===== SOURCE DATA
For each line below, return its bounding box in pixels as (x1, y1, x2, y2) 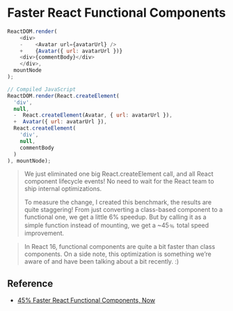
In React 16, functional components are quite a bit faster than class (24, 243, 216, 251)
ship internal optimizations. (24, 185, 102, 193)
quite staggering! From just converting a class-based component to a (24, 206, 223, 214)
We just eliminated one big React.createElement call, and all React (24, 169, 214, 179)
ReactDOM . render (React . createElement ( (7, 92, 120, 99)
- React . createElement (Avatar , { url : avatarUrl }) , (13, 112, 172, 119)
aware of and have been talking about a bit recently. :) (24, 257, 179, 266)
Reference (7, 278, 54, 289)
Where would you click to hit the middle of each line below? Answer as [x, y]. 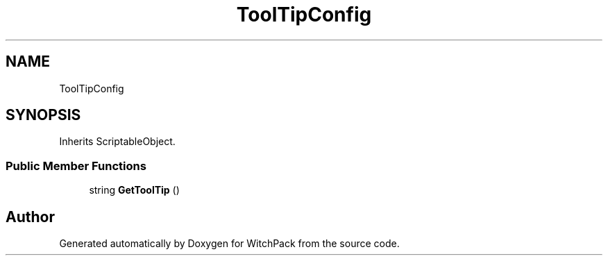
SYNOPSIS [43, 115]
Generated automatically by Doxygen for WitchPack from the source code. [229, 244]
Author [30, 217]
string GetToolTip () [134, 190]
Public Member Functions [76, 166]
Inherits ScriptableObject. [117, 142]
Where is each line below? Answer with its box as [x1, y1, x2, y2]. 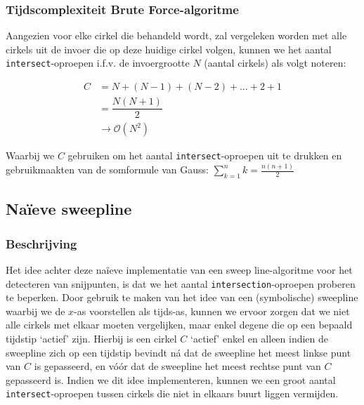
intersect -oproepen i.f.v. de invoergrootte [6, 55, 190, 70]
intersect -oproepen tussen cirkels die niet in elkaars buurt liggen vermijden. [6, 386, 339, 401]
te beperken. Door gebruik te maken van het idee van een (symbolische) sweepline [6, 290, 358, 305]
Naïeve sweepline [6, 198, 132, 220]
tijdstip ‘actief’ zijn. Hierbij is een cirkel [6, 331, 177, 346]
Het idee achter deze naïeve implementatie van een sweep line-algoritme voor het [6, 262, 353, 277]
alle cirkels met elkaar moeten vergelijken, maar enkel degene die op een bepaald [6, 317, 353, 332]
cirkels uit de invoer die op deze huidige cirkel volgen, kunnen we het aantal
==========
===== SOURCE DATA
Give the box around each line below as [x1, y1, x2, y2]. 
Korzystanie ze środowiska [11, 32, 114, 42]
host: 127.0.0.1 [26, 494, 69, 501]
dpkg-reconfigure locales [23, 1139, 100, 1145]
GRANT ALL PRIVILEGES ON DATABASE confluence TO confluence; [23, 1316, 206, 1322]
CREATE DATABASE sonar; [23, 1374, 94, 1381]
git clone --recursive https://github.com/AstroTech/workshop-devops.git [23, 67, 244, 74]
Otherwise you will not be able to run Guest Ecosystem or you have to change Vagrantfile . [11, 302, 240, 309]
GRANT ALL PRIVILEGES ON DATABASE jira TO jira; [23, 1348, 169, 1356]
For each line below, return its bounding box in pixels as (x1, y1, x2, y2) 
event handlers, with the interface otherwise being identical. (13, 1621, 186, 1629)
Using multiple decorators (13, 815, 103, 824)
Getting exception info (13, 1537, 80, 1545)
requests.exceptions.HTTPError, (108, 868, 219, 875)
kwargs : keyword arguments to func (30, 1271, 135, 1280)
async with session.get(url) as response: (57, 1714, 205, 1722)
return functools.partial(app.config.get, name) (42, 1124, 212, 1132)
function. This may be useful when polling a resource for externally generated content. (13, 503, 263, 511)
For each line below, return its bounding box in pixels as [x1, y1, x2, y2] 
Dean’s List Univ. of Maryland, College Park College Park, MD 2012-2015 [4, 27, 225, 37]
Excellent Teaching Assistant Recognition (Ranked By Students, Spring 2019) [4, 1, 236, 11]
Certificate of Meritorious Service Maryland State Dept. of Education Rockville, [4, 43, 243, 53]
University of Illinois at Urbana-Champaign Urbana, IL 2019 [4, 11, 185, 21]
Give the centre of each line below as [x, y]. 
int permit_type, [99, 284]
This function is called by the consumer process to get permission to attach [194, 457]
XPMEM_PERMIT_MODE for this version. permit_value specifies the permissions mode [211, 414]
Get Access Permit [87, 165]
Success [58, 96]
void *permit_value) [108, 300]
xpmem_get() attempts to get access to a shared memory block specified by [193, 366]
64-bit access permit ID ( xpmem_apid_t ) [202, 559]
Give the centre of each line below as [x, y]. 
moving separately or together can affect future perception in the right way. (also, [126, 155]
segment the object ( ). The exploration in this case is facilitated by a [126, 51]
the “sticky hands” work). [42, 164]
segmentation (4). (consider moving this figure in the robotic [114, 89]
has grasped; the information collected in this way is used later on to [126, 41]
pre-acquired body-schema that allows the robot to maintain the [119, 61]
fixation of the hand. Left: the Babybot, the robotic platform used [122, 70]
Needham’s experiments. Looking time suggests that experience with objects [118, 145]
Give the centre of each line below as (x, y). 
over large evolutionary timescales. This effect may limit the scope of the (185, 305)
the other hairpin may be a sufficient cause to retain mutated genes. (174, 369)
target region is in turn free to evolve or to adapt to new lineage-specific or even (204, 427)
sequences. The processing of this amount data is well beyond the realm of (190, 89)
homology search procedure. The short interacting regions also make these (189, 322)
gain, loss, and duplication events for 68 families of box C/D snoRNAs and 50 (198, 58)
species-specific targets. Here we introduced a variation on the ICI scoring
==========
What is the number of lines in the data that include "Maryland"? Respond with that number and no other text.

2